Reproduce the listing in full, pictures excluded.

▼▼▼

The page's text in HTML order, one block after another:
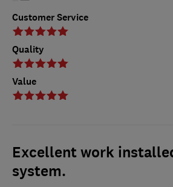
Customer Service
Quality
Value
Excellent work
system.
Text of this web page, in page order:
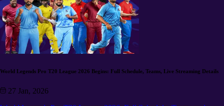
World Legends Pro T20 League 2026 Begins: Full Schedule, Teams, Live Streaming Details
27 Jan, 2026
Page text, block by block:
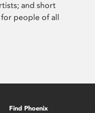
and short
people of all
Find Phoenix
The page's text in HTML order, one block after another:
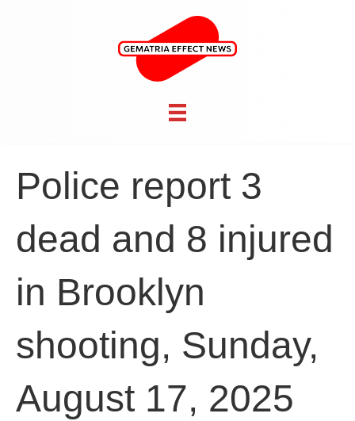
Police report 3
dead and 8 injured
in Brooklyn
shooting, Sunday,
August 17, 2025
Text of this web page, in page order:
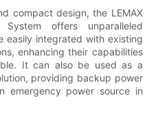
compact design, the LEMAX
offers unparalleled
easily integrated with existing
enhancing their capabilities
It can also be used as a
providing backup power
emergency power source in
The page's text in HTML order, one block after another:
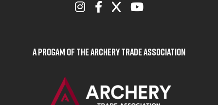
A Progam of the Archery Trade Association
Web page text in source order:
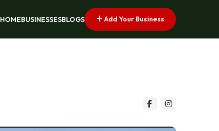
HOMEBUSINESSESBLOGS Add Your Business
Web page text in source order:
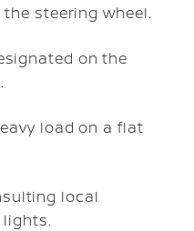
steering wheel.
on the
load on a flat
local
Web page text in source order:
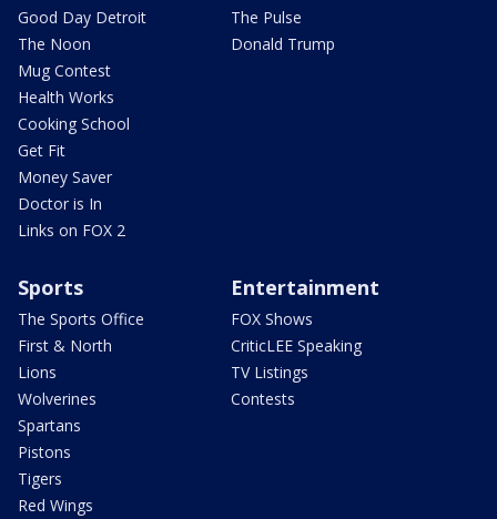
Good Day Detroit
The Noon
Mug Contest
Health Works
Cooking School
Get Fit
Money Saver
Doctor is In
Links on FOX 2
The Pulse
Donald Trump
Sports
The Sports Office
First & North
Lions
Wolverines
Spartans
Pistons
Tigers
Red Wings
Entertainment
FOX Shows
CriticLEE Speaking
TV Listings
Contests
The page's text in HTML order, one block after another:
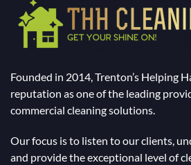
Founded in 2014, Trenton’s Helping
reputation as one of the leading
commercial cleaning solutions.
Our focus is to listen to our clients,
and provide the exceptional level of
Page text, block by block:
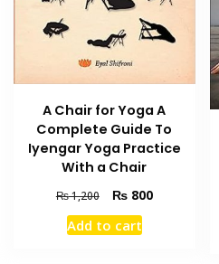
A Chair for Yoga A
Complete Guide To
Iyengar Yoga Practice
With a Chair
₨1,200
Original
price
was:
₨800Current
Add to cart
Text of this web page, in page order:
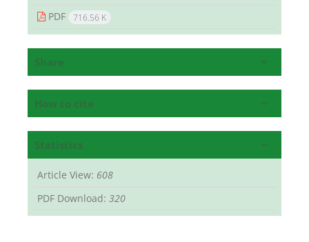
PDF
716.56 K
Share
How to cite
Statistics
Article View: 608
PDF Download: 320
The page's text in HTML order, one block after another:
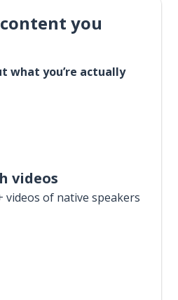
you
what you’re actually
videos
videos of native speakers
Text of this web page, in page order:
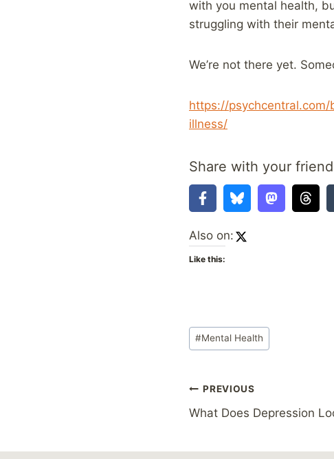
with you mental health,
struggling with their
We’re not there yet.
https://
illness/
Share with your
Also on:
Like this:
Post
Tags:
#Mental Health
Post
navigation
PREVIOUS
What Does Depression
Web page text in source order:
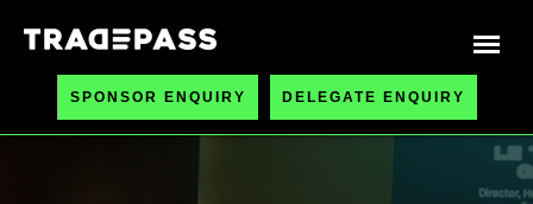
SPONSOR ENQUIRY DELEGATE ENQUIRY
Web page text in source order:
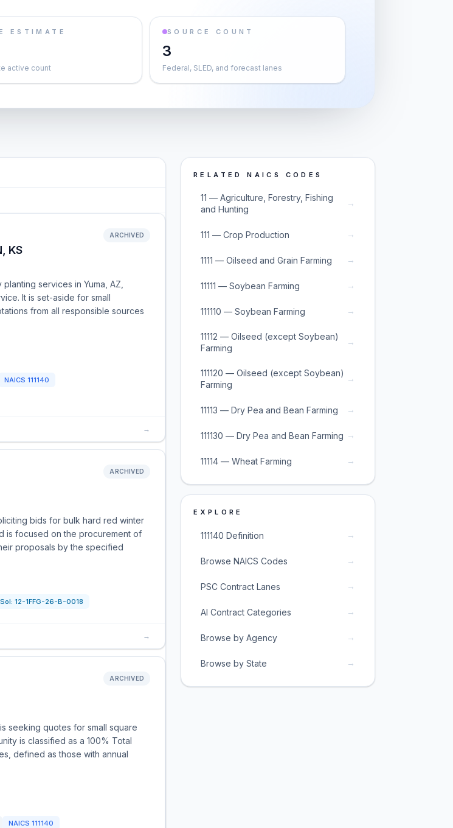
ESTIMATE
active count
SOURCE COUNT
3
Federal, SLED, and forecast lanes
KS
ARCHIVED
services in Yuma, AZ,
It is set-aside for small
from all responsible sources
NAICS 111140
→
ARCHIVED
bids for bulk hard red winter
is focused on the procurement of
proposals by the specified
Sol: 12-1FFG-26-B-0018
→
ARCHIVED
seeking quotes for small square
is classified as a 100% Total
defined as those with annual
NAICS 111140
RELATED NAICS CODES
11 — Agriculture, Forestry, Fishing
and Hunting
→
111 — Crop Production →
1111 — Oilseed and Grain Farming →
11111 — Soybean Farming →
111110 — Soybean Farming →
11112 — Oilseed (except Soybean)
Farming
→
111120 — Oilseed (except Soybean)
Farming
→
11113 — Dry Pea and Bean Farming →
111130 — Dry Pea and Bean Farming →
11114 — Wheat Farming →
EXPLORE
111140 Definition →
Browse NAICS Codes →
PSC Contract Lanes →
AI Contract Categories →
Browse by Agency →
Browse by State →
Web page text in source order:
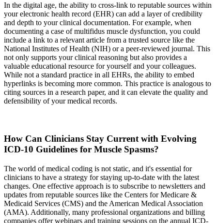
In the digital age, the ability to cross-link to reputable sources within
your electronic health record (EHR) can add a layer of credibility
and depth to your clinical documentation. For example, when
documenting a case of multifidus muscle dysfunction, you could
include a link to a relevant article from a trusted source like the
National Institutes of Health (NIH) or a peer-reviewed journal. This
not only supports your clinical reasoning but also provides a
valuable educational resource for yourself and your colleagues.
While not a standard practice in all EHRs, the ability to embed
hyperlinks is becoming more common. This practice is analogous to
citing sources in a research paper, and it can elevate the quality and
defensibility of your medical records.
How Can Clinicians Stay Current with Evolving
ICD-10 Guidelines for Muscle Spasms?
The world of medical coding is not static, and it's essential for
clinicians to have a strategy for staying up-to-date with the latest
changes. One effective approach is to subscribe to newsletters and
updates from reputable sources like the Centers for Medicare &
Medicaid Services (CMS) and the American Medical Association
(AMA). Additionally, many professional organizations and billing
companies offer webinars and training sessions on the annual ICD-
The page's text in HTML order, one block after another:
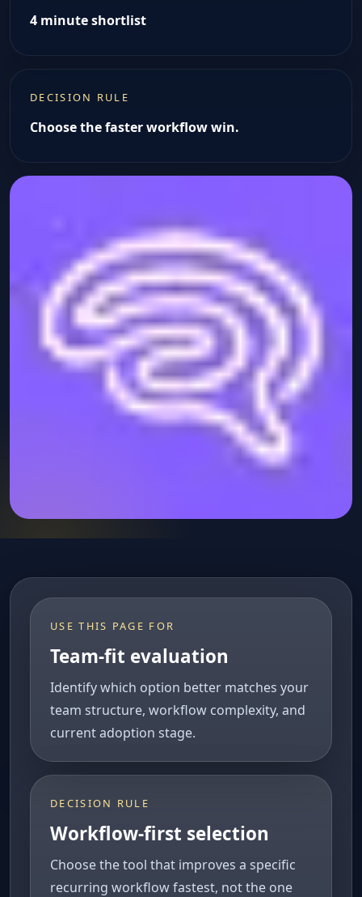
4 minute shortlist
DECISION RULE
Choose the faster workflow win.
USE THIS PAGE FOR
Team-fit evaluation
Identify which option better matches your
team structure, workflow complexity, and
current adoption stage.
DECISION RULE
Workflow-first selection
Choose the tool that improves a specific
recurring workflow fastest, not the one
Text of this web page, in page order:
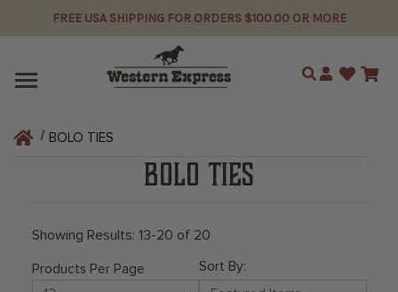
FREE USA SHIPPING FOR ORDERS $100.00 OR MORE
Search
BOLO TIES
BOLO TIES
Showing Results: 13-20 of 20
Products Per Page Sort By:
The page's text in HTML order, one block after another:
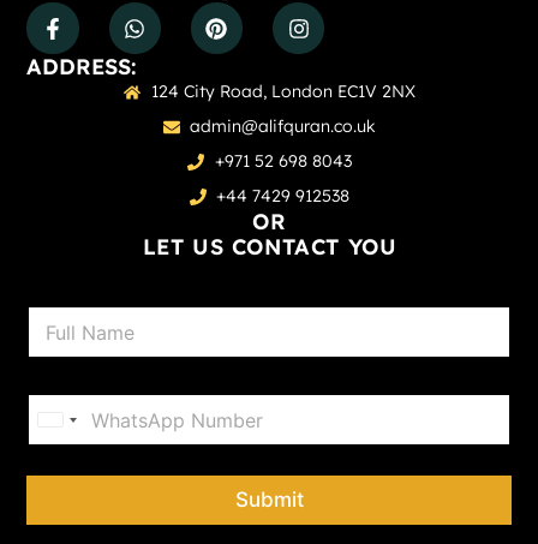
ADDRESS:
124 City Road, London EC1V 2NX
admin@alifquran.co.uk
+971 52 698 8043
+44 7429 912538
OR
LET US CONTACT YOU
m
o
n
United States +1
Submit
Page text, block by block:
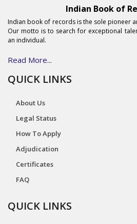
Indian Book of
Indian book of records is the sole pioneer
Our motto is to search for exceptional
an individual.
Read More...
QUICK LINKS
About Us
Legal Status
How To Apply
Adjudication
Certificates
FAQ
QUICK LINKS
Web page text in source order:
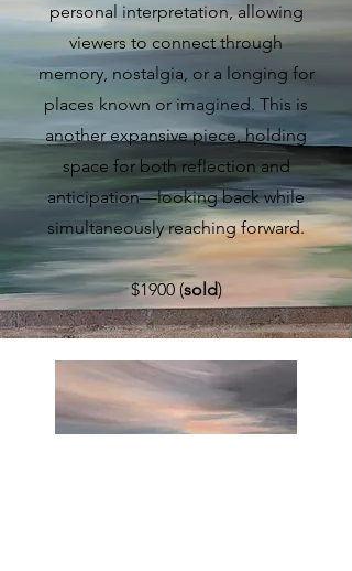
personal interpretation, allowing
viewers to connect through
memory, nostalgia, or a longing for
places known or imagined. This is
another expansive piece, holding
space for both reflection and
anticipation—looking back while
simultaneously reaching forward.
$1900 (sold)
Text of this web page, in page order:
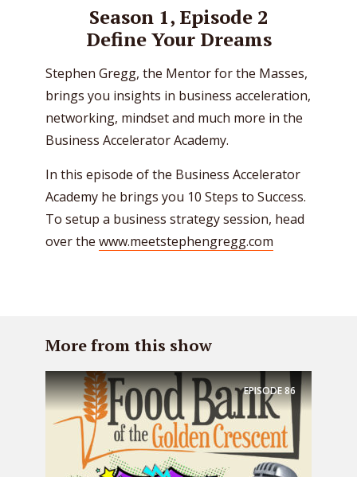
RSS FEEDSeason 1, Episode 2
Define Your Dreams
Stephen Gregg, the Mentor for the Masses,
brings you insights in business acceleration,
networking, mindset and much more in the
Business Accelerator Academy.
In this episode of the Business Accelerator
Academy he brings you 10 Steps to Success.
To setup a business strategy session, head
over the www.meetstephengregg.com
More from this show
EPISODE86
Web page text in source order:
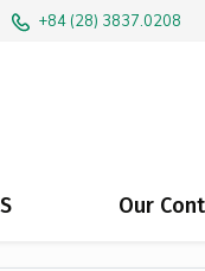
+84 (28) 3837.0208
Our
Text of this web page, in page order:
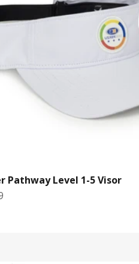
Pathway Level 1-5 Visor
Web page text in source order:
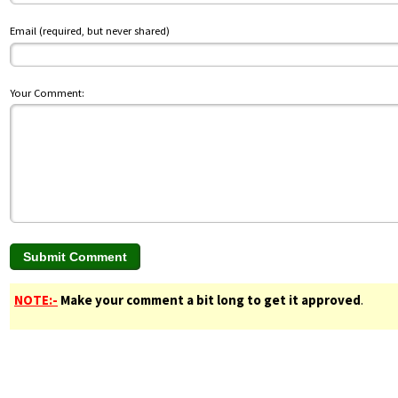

▲▲▲

TASK RESPONSE
The page's text in HTML order, one block after another:
Customer Service
Quality
Value
Excellent work
system.
Text of this web page, in page order:
World Legends Pro T20 League 2026 Begins: Full Schedule, Teams, Live Streaming Details
27 Jan, 2026
Page text, block by block:
and short
people of all
Find Phoenix
The page's text in HTML order, one block after another:
Police report 3
dead and 8 injured
in Brooklyn
shooting, Sunday,
August 17, 2025
Text of this web page, in page order:
compact design, the LEMAX
offers unparalleled
easily integrated with existing
enhancing their capabilities
It can also be used as a
providing backup power
emergency power source in
The page's text in HTML order, one block after another:
A Progam of the Archery Trade Association
Web page text in source order:
HOMEBUSINESSESBLOGS Add Your Business
Web page text in source order:
steering wheel.
on the
load on a flat
local
Web page text in source order:
Good Day Detroit
The Noon
Mug Contest
Health Works
Cooking School
Get Fit
Money Saver
Doctor is In
Links on FOX 2
The Pulse
Donald Trump
Sports
The Sports Office
First & North
Lions
Wolverines
Spartans
Pistons
Tigers
Red Wings
Entertainment
FOX Shows
CriticLEE Speaking
TV Listings
Contests
The page's text in HTML order, one block after another:
Founded in 2014, Trenton’s Helping
reputation as one of the leading
commercial cleaning solutions.
Our focus is to listen to our clients,
and provide the exceptional level of
Page text, block by block:
A Chair for Yoga A
Complete Guide To
Iyengar Yoga Practice
With a Chair
₨1,200
Original
price
was:
₨800Current
Add to cart
Text of this web page, in page order:
PDF
716.56 K
Share
How to cite
Statistics
Article View: 608
PDF Download: 320
The page's text in HTML order, one block after another:
you
what you’re actually
videos
videos of native speakers
Text of this web page, in page order:
with you mental health,
struggling with their
We’re not there yet.
https://
illness/
Share with your
Also on:
Like this:
Post
Tags:
#Mental Health
Post
navigation
PREVIOUS
What Does Depression
Web page text in source order:
SPONSOR ENQUIRY DELEGATE ENQUIRY
Web page text in source order:
ESTIMATE
active count
SOURCE COUNT
3
Federal, SLED, and forecast lanes
KS
ARCHIVED
services in Yuma, AZ,
It is set-aside for small
from all responsible sources
NAICS 111140
→
ARCHIVED
bids for bulk hard red winter
is focused on the procurement of
proposals by the specified
Sol: 12-1FFG-26-B-0018
→
ARCHIVED
seeking quotes for small square
is classified as a 100% Total
defined as those with annual
NAICS 111140
RELATED NAICS CODES
11 — Agriculture, Forestry, Fishing
and Hunting
→
111 — Crop Production →
1111 — Oilseed and Grain Farming →
11111 — Soybean Farming →
111110 — Soybean Farming →
11112 — Oilseed (except Soybean)
Farming
→
111120 — Oilseed (except Soybean)
Farming
→
11113 — Dry Pea and Bean Farming →
111130 — Dry Pea and Bean Farming →
11114 — Wheat Farming →
EXPLORE
111140 Definition →
Browse NAICS Codes →
PSC Contract Lanes →
AI Contract Categories →
Browse by Agency →
Browse by State →
Web page text in source order:
In the digital age, the ability to cross-link to reputable sources within
your electronic health record (EHR) can add a layer of credibility
and depth to your clinical documentation. For example, when
documenting a case of multifidus muscle dysfunction, you could
include a link to a relevant article from a trusted source like the
National Institutes of Health (NIH) or a peer-reviewed journal. This
not only supports your clinical reasoning but also provides a
valuable educational resource for yourself and your colleagues.
While not a standard practice in all EHRs, the ability to embed
hyperlinks is becoming more common. This practice is analogous to
citing sources in a research paper, and it can elevate the quality and
defensibility of your medical records.
How Can Clinicians Stay Current with Evolving
ICD-10 Guidelines for Muscle Spasms?
The world of medical coding is not static, and it's essential for
clinicians to have a strategy for staying up-to-date with the latest
changes. One effective approach is to subscribe to newsletters and
updates from reputable sources like the Centers for Medicare &
Medicaid Services (CMS) and the American Medical Association
(AMA). Additionally, many professional organizations and billing
companies offer webinars and training sessions on the annual ICD-
The page's text in HTML order, one block after another:
4 minute shortlist
DECISION RULE
Choose the faster workflow win.
USE THIS PAGE FOR
Team-fit evaluation
Identify which option better matches your
team structure, workflow complexity, and
current adoption stage.
DECISION RULE
Workflow-first selection
Choose the tool that improves a specific
recurring workflow fastest, not the one
Text of this web page, in page order:
FREE USA SHIPPING FOR ORDERS $100.00 OR MORE
Search
BOLO TIES
BOLO TIES
Showing Results: 13-20 of 20
Products Per Page Sort By:
The page's text in HTML order, one block after another:
ADDRESS:
124 City Road, London EC1V 2NX
admin@alifquran.co.uk
+971 52 698 8043
+44 7429 912538
OR
LET US CONTACT YOU
m
o
n
United States +1
Submit
Page text, block by block:
Indian Book of
Indian book of records is the sole pioneer
Our motto is to search for exceptional
an individual.
Read More...
QUICK LINKS
About Us
Legal Status
How To Apply
Adjudication
Certificates
FAQ
QUICK LINKS
Web page text in source order:
personal interpretation, allowing
viewers to connect through
memory, nostalgia, or a longing for
places known or imagined. This is
another expansive piece, holding
space for both reflection and
anticipation—looking back while
simultaneously reaching forward.
$1900 (sold)
Text of this web page, in page order:
RSS FEEDSeason 1, Episode 2
Define Your Dreams
Stephen Gregg, the Mentor for the Masses,
brings you insights in business acceleration,
networking, mindset and much more in the
Business Accelerator Academy.
In this episode of the Business Accelerator
Academy he brings you 10 Steps to Success.
To setup a business strategy session, head
over the www.meetstephengregg.com
More from this show
EPISODE86
Web page text in source order:
+84 (28) 3837.0208
Our
Text of this web page, in page order:
Pathway Level 1-5 Visor
Web page text in source order:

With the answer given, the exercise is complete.